To do:
Where does the string "interés" occur in the records? Copy each line that holds it.

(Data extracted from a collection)
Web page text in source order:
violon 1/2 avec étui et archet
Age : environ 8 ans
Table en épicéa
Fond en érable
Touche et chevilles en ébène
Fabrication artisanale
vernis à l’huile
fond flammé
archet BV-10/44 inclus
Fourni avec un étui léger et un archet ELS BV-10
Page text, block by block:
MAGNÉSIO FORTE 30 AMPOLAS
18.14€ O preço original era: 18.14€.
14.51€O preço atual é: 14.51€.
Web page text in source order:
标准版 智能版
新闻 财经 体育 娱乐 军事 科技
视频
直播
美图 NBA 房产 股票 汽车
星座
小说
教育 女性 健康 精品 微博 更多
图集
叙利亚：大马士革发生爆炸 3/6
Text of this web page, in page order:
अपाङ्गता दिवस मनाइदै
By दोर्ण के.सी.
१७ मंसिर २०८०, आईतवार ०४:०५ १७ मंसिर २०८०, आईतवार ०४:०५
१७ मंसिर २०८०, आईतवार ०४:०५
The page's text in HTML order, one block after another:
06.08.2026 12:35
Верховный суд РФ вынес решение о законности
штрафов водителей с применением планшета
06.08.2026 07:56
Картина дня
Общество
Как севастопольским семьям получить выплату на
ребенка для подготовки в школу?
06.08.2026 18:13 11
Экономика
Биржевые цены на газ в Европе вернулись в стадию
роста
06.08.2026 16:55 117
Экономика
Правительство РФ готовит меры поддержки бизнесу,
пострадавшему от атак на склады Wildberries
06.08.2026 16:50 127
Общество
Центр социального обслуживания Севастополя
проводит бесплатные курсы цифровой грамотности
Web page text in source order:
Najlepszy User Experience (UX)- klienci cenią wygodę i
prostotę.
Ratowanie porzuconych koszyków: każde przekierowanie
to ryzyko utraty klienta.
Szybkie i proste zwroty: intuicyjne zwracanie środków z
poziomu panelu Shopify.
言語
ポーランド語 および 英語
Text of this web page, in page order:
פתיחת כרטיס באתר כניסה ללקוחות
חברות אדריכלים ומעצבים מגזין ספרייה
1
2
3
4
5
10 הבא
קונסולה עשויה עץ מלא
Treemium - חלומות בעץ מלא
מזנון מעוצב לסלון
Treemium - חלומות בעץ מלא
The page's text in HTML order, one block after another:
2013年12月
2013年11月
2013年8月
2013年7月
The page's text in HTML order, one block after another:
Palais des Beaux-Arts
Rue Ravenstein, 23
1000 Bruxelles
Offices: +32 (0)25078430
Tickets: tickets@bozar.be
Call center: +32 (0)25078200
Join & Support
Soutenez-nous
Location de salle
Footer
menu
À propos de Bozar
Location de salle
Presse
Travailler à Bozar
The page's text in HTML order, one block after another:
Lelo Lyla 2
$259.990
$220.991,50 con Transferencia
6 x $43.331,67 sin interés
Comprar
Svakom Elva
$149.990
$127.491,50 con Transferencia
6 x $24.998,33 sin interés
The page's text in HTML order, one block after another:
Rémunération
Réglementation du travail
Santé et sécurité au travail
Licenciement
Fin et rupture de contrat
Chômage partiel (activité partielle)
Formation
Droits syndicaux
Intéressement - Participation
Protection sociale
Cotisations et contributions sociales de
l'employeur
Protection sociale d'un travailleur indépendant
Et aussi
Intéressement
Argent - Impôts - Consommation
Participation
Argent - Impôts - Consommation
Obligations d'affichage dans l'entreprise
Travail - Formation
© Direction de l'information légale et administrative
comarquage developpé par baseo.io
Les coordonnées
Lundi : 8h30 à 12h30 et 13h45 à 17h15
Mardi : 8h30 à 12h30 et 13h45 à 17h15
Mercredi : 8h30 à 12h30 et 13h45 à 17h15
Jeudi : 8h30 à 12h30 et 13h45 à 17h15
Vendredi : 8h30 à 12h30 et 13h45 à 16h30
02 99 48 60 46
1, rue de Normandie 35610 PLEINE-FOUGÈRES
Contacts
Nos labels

Response area:
6 x $43.331,67 sin interés
6 x $24.998,33 sin interés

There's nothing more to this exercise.